**EXERCISE**
The lines below, from the one containing "banyak lagi yang akan melengkapi formasi yang" through the one containing "suis heureux d’annoncer", should be set down exactly, with no pictures and nothing else.

◇ ◇ ◇ ◇

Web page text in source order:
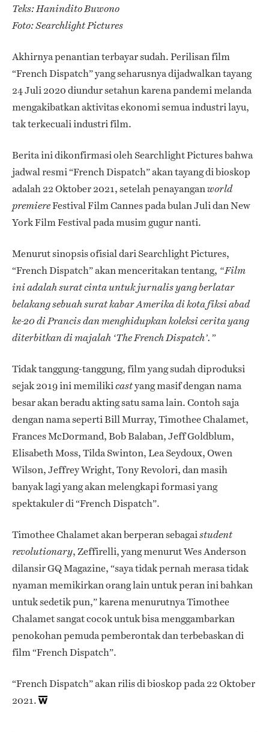
Teks: Hanindito Buwono
Foto: Searchlight Pictures
Akhirnya penantian terbayar sudah. Perilisan film
“French Dispatch” yang seharusnya dijadwalkan tayang
24 Juli 2020 diundur setahun karena pandemi melanda
mengakibatkan aktivitas ekonomi semua industri layu,
tak terkecuali industri film.
Berita ini dikonfirmasi oleh Searchlight Pictures bahwa
jadwal resmi “French Dispatch” akan tayang di bioskop
adalah 22 Oktober 2021, setelah penayanganworld
premiereFestival Film Cannes pada bulan Juli dan New
York Film Festival pada musim gugur nanti.
Menurut sinopsis ofisial dari Searchlight Pictures,
“French Dispatch” akan menceritakan tentang, “Film
ini adalah surat cinta untuk jurnalis yang berlatar
belakang sebuah surat kabar Amerika di kota fiksi abad
ke-20 di Prancis dan menghidupkan koleksi cerita yang
diterbitkan di majalah ‘The French Dispatch’.”
Tidak tanggung-tanggung, film yang sudah diproduksi
sejak 2019 ini memilikicastyang masif dengan nama
besar akan beradu akting satu sama lain. Contoh saja
dengan nama seperti Bill Murray, Timothee Chalamet,
Frances McDormand, Bob Balaban, Jeff Goldblum,
Elisabeth Moss, Tilda Swinton, Lea Seydoux, Owen
Wilson, Jeffrey Wright, Tony Revolori, dan masih
banyak lagi yang akan melengkapi formasi yang
spektakuler di “French Dispatch”.
Timothee Chalamet akan berperan sebagaistudent
revolutionary, Zeffirelli, yang menurut Wes Anderson
dilansir GQ Magazine, “saya tidak pernah merasa tidak
nyaman memikirkan orang lain untuk peran ini bahkan
untuk sedetik pun,” karena menurutnya Timothee
Chalamet sangat cocok untuk bisa menggambarkan
penokohan pemuda pemberontak dan terbebaskan di
film “French Dispatch”.
“French Dispatch” akan rilis di bioskop pada 22 Oktober
2021.
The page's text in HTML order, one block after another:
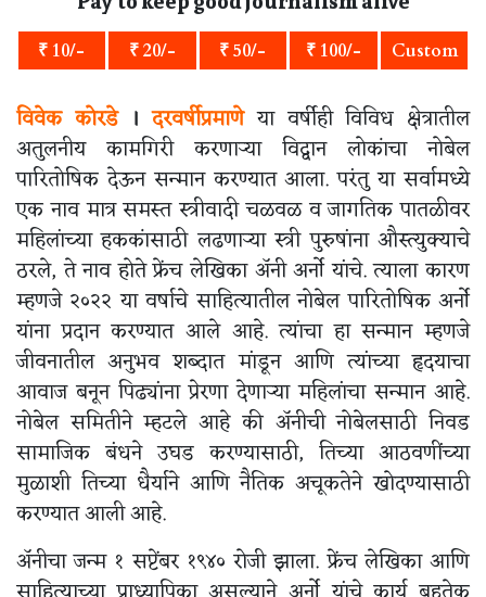
₹ 10/- ₹ 20/- ₹ 50/- ₹ 100/- Custom
विवेक कोरडे।दरवर्षीप्रमाणेया वर्षीही विविध क्षेत्रातील
अतुलनीय कामगिरी करणाऱ्या विद्वान लोकांचा नोबेल
पारितोषिक देऊन सन्मान करण्यात आला. परंतु या सर्वामध्ये
एक नाव मात्र समस्त स्त्रीवादी चळवळ व जागतिक पातळीवर
महिलांच्या हककांसाठी लढणाऱ्या स्त्री पुरुषांना औस्त्युक्याचे
ठरले, ते नाव होते फ्रेंच लेखिका अ‍ॅनी अर्नो यांचे. त्याला कारण
म्हणजे २०२२ या वर्षाचे साहित्यातील नोबेल पारितोषिक अर्नो
यांना प्रदान करण्यात आले आहे. त्यांचा हा सन्मान म्हणजे
जीवनातील अनुभव शब्दात मांडून आणि त्यांच्या हृदयाचा
आवाज बनून पिढ्यांना प्रेरणा देणाऱ्या महिलांचा सन्मान आहे.
नोबेल समितीने म्हटले आहे की अ‍ॅनीची नोबेलसाठी निवड
सामाजिक बंधने उघड करण्यासाठी, तिच्या आठवणींच्या
मुळाशी तिच्या धैर्याने आणि नैतिक अचूकतेने खोदण्यासाठी
करण्यात आली आहे.
अ‍ॅनीचा जन्म १ सप्टेंबर १९४० रोजी झाला. फ्रेंच लेखिका आणि
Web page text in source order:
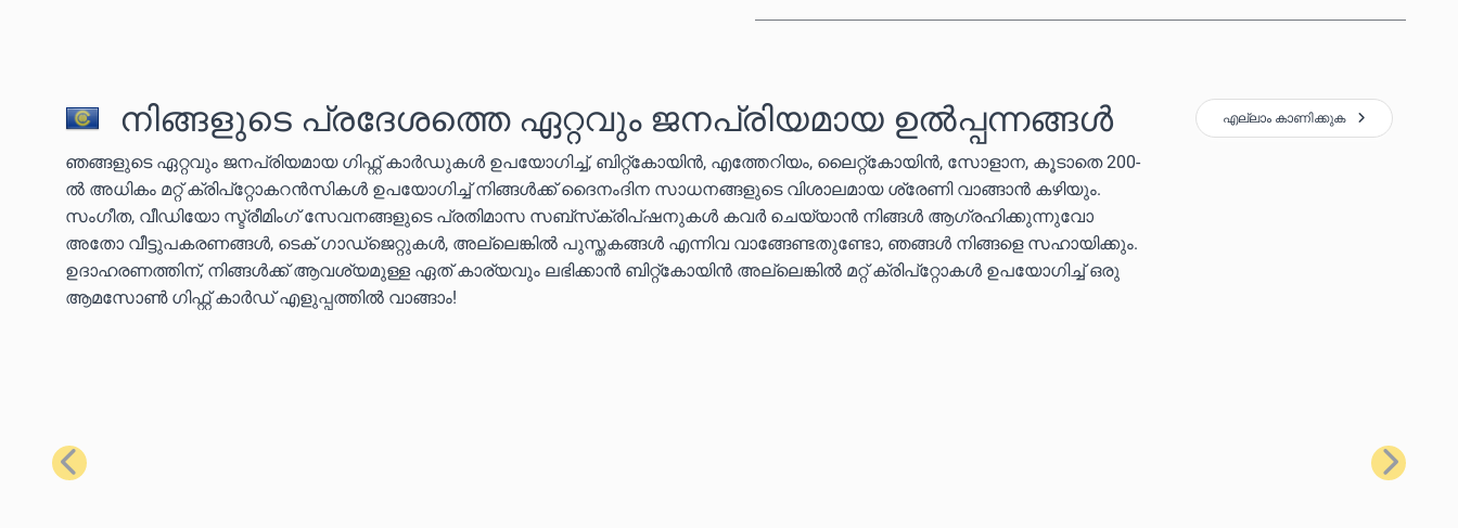
നിങ്ങളുടെ പ്രദേശത്തെ ഏറ്റവും ജനപ്രിയമായ ഉൽപ്പന്നങ്ങൾ
ഞങ്ങളുടെ ഏറ്റവും ജനപ്രിയമായ ഗിഫ്റ്റ് കാർഡുകൾ ഉപയോഗിച്ച്, ബിറ്റ്കോയിൻ, എത്തേറിയം, ലൈറ്റ്കോയിൻ, സോളാന, കൂടാതെ 200-
ൽ അധികം മറ്റ് ക്രിപ്‌റ്റോകറൻസികൾ ഉപയോഗിച്ച് നിങ്ങൾക്ക് ദൈനംദിന സാധനങ്ങളുടെ വിശാലമായ ശ്രേണി വാങ്ങാൻ കഴിയും.
സംഗീത, വീഡിയോ സ്ട്രീമിംഗ് സേവനങ്ങളുടെ പ്രതിമാസ സബ്‌സ്‌ക്രിപ്‌ഷനുകൾ കവർ ചെയ്യാൻ നിങ്ങൾ ആഗ്രഹിക്കുന്നുവോ
അതോ വീട്ടുപകരണങ്ങൾ, ടെക് ഗാഡ്‌ജെറ്റുകൾ, അല്ലെങ്കിൽ പുസ്തകങ്ങൾ എന്നിവ വാങ്ങേണ്ടതുണ്ടോ, ഞങ്ങൾ നിങ്ങളെ സഹായിക്കും.
ഉദാഹരണത്തിന്, നിങ്ങൾക്ക് ആവശ്യമുള്ള ഏത് കാര്യവും ലഭിക്കാൻ ബിറ്റ്കോയിൻ അല്ലെങ്കിൽ മറ്റ് ക്രിപ്‌റ്റോകൾ ഉപയോഗിച്ച് ഒരു
ആമസോൺ ഗിഫ്റ്റ് കാർഡ് എളുപ്പത്തിൽ വാങ്ങാം!
എല്ലാം കാണിക്കുക
മുമ്പത്തെ അടുത്തത്
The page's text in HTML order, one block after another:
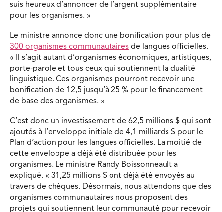
suis heureux d’annoncer de l’argent supplémentaire
pour les organismes. »
Le ministre annonce donc une bonification pour plus de
300 organismes communautaires de langues officielles.
« Il s’agit autant d’organismes économiques, artistiques,
porte-parole et tous ceux qui soutiennent la dualité
linguistique. Ces organismes pourront recevoir une
bonification de 12,5 jusqu’à 25 % pour le financement
de base des organismes. »
C’est donc un investissement de 62,5 millions $ qui sont
ajoutés à l’enveloppe initiale de 4,1 milliards $ pour le
Plan d’action pour les langues officielles. La moitié de
cette enveloppe a déjà été distribuée pour les
organismes. Le ministre Randy Boissonneault a
expliqué. « 31,25 millions $ ont déjà été envoyés au
travers de chèques. Désormais, nous attendons que des
organismes communautaires nous proposent des
projets qui soutiennent leur communauté pour recevoir
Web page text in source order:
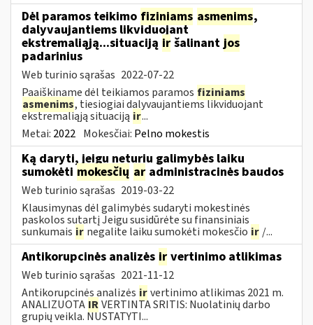
Dėl paramos teikimo fiziniams asmenims,
dalyvaujantiems likviduojant
ekstremaliąją...situaciją ir šalinant jos
padarinius
Web turinio sąrašas 2022-07-22
Paaiškiname dėl teikiamos paramos fiziniams
asmenims, tiesiogiai dalyvaujantiems likviduojant
ekstremaliąją situaciją ir...
Metai: 2022 Mokesčiai: Pelno mokestis
Ką daryti, jeigu neturiu galimybės laiku
sumokėti mokesčių ar administracinės baudos
Web turinio sąrašas 2019-03-22
Klausimynas dėl galimybės sudaryti mokestinės
paskolos sutartį Jeigu susidūrėte su finansiniais
sunkumais ir negalite laiku sumokėti mokesčio ir /...
Antikorupcinės analizės ir vertinimo atlikimas
Web turinio sąrašas 2021-11-12
Antikorupcinės analizės irvertinimo atlikimas 2021 m.
ANALIZUOTA IRVERTINTA SRITIS: Nuolatinių darbo
grupių veikla. NUSTATYTI...
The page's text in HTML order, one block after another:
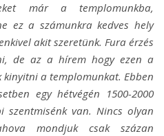
már a templomunkba,
ez a számunkra kedves hely
akit szeretünk. Fura érzés
de az a hírem hogy ezen a
a templomunkat. Ebben
egy hétvégén 1500-2000
van. Nincs olyan
mondjuk csak százan

◇ ◇ ◇ ◇

**COMPLETED TASK**
banyak lagi yang akan melengkapi formasi yang
spektakuler di “French Dispatch”.
Timothee Chalamet akan berperan sebagaistudent
revolutionary, Zeffirelli, yang menurut Wes Anderson
dilansir GQ Magazine, “saya tidak pernah merasa tidak
nyaman memikirkan orang lain untuk peran ini bahkan
untuk sedetik pun,” karena menurutnya Timothee
Chalamet sangat cocok untuk bisa menggambarkan
penokohan pemuda pemberontak dan terbebaskan di
film “French Dispatch”.
“French Dispatch” akan rilis di bioskop pada 22 Oktober
2021.
The page's text in HTML order, one block after another:
₹ 10/- ₹ 20/- ₹ 50/- ₹ 100/- Custom
विवेक कोरडे।दरवर्षीप्रमाणेया वर्षीही विविध क्षेत्रातील
अतुलनीय कामगिरी करणाऱ्या विद्वान लोकांचा नोबेल
पारितोषिक देऊन सन्मान करण्यात आला. परंतु या सर्वामध्ये
एक नाव मात्र समस्त स्त्रीवादी चळवळ व जागतिक पातळीवर
महिलांच्या हककांसाठी लढणाऱ्या स्त्री पुरुषांना औस्त्युक्याचे
ठरले, ते नाव होते फ्रेंच लेखिका अ‍ॅनी अर्नो यांचे. त्याला कारण
म्हणजे २०२२ या वर्षाचे साहित्यातील नोबेल पारितोषिक अर्नो
यांना प्रदान करण्यात आले आहे. त्यांचा हा सन्मान म्हणजे
जीवनातील अनुभव शब्दात मांडून आणि त्यांच्या हृदयाचा
आवाज बनून पिढ्यांना प्रेरणा देणाऱ्या महिलांचा सन्मान आहे.
नोबेल समितीने म्हटले आहे की अ‍ॅनीची नोबेलसाठी निवड
सामाजिक बंधने उघड करण्यासाठी, तिच्या आठवणींच्या
मुळाशी तिच्या धैर्याने आणि नैतिक अचूकतेने खोदण्यासाठी
करण्यात आली आहे.
अ‍ॅनीचा जन्म १ सप्टेंबर १९४० रोजी झाला. फ्रेंच लेखिका आणि
Web page text in source order:
നിങ്ങളുടെ പ്രദേശത്തെ ഏറ്റവും ജനപ്രിയമായ ഉൽപ്പന്നങ്ങൾ
ഞങ്ങളുടെ ഏറ്റവും ജനപ്രിയമായ ഗിഫ്റ്റ് കാർഡുകൾ ഉപയോഗിച്ച്, ബിറ്റ്കോയിൻ, എത്തേറിയം, ലൈറ്റ്കോയിൻ, സോളാന, കൂടാതെ 200-
ൽ അധികം മറ്റ് ക്രിപ്‌റ്റോകറൻസികൾ ഉപയോഗിച്ച് നിങ്ങൾക്ക് ദൈനംദിന സാധനങ്ങളുടെ വിശാലമായ ശ്രേണി വാങ്ങാൻ കഴിയും.
സംഗീത, വീഡിയോ സ്ട്രീമിംഗ് സേവനങ്ങളുടെ പ്രതിമാസ സബ്‌സ്‌ക്രിപ്‌ഷനുകൾ കവർ ചെയ്യാൻ നിങ്ങൾ ആഗ്രഹിക്കുന്നുവോ
അതോ വീട്ടുപകരണങ്ങൾ, ടെക് ഗാഡ്‌ജെറ്റുകൾ, അല്ലെങ്കിൽ പുസ്തകങ്ങൾ എന്നിവ വാങ്ങേണ്ടതുണ്ടോ, ഞങ്ങൾ നിങ്ങളെ സഹായിക്കും.
ഉദാഹരണത്തിന്, നിങ്ങൾക്ക് ആവശ്യമുള്ള ഏത് കാര്യവും ലഭിക്കാൻ ബിറ്റ്കോയിൻ അല്ലെങ്കിൽ മറ്റ് ക്രിപ്‌റ്റോകൾ ഉപയോഗിച്ച് ഒരു
ആമസോൺ ഗിഫ്റ്റ് കാർഡ് എളുപ്പത്തിൽ വാങ്ങാം!
എല്ലാം കാണിക്കുക
മുമ്പത്തെ അടുത്തത്
The page's text in HTML order, one block after another:
suis heureux d’annoncer de l’argent supplémentaire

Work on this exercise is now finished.